You can use the alias parameter to change the key name used in the serialized output.

schema = core_schema.model_fields_schema(
{'x': core_schema.model_field(core_schema.int_schema())},
computed_fields=[
core_schema.computed_field(
'x_plus_one',
core_schema.int_schema(),
alias='x1'
)
],
)
# Serialized output will use 'x1' instead of 'x_plus_one'

Conditional Serialization

The serialization_exclude_if parameter allows you to skip a computed field based on its value. The predicate function receives the result of the property.

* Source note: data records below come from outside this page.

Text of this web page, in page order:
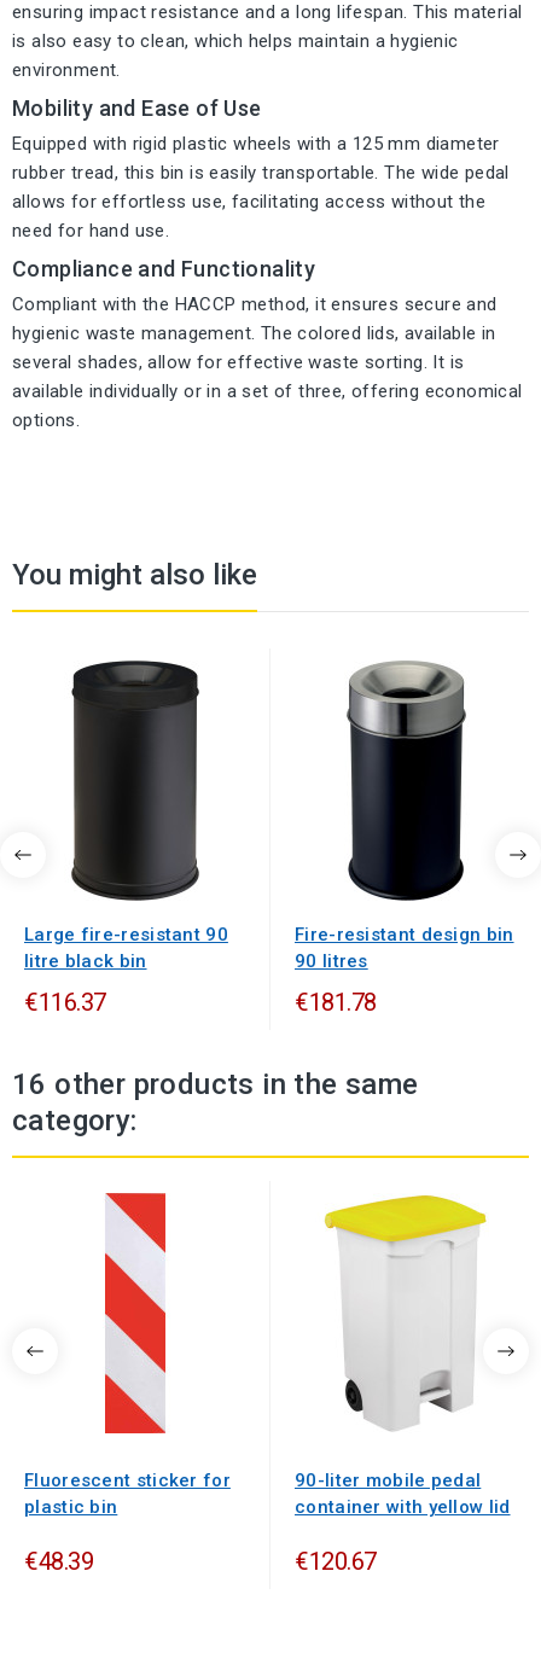
ensuring impact resistance and a long lifespan. This material
is also easy to clean, which helps maintain a hygienic
environment.
Mobility and Ease of Use
Equipped with rigid plastic wheels with a 125 mm diameter
rubber tread, this bin is easily transportable. The wide pedal
allows for effortless use, facilitating access without the
need for hand use.
Compliance and Functionality
Compliant with the HACCP method, it ensures secure and
hygienic waste management. The colored lids, available in
several shades, allow for effective waste sorting. It is
available individually or in a set of three, offering economical
options.
You might also like
Large fire-resistant 90
litre black bin
€116.37
Fire-resistant design bin
90 litres
€181.78
16 other products in the same
category:
Fluorescent sticker for
plastic bin
€48.39
90-liter mobile pedal
container with yellow lid
€120.67

def exclude_if_none(value):
return value is None

schema = core_schema.computed_field(
'maybe_value',
core_schema.str_schema(),
serialization_exclude_if=exclude_if_none
)

Troubleshooting

Computed Fields Missing in Output

If your computed fields are not appearing in the serialized output, check the following:

  1. Round Trip Mode: Computed fields are automatically excluded if round_trip=True is passed to the serializer (e.g., serializer.to_python(obj, round_trip=True)). This is because computed fields cannot be validated back into the object.
  2. Explicit Exclusion: Ensure exclude_computed_fields=True is not being passed to the serialization method.
  3. Schema Placement: Computed fields are only supported within model_fields_schema, dataclass_args_schema, and typed_dict_schema. They will not function if placed in other schema types.
  4. Property Access: pydantic-core uses getattr(instance, property_name) to retrieve the value. Ensure the property is accessible and does not raise an exception during access.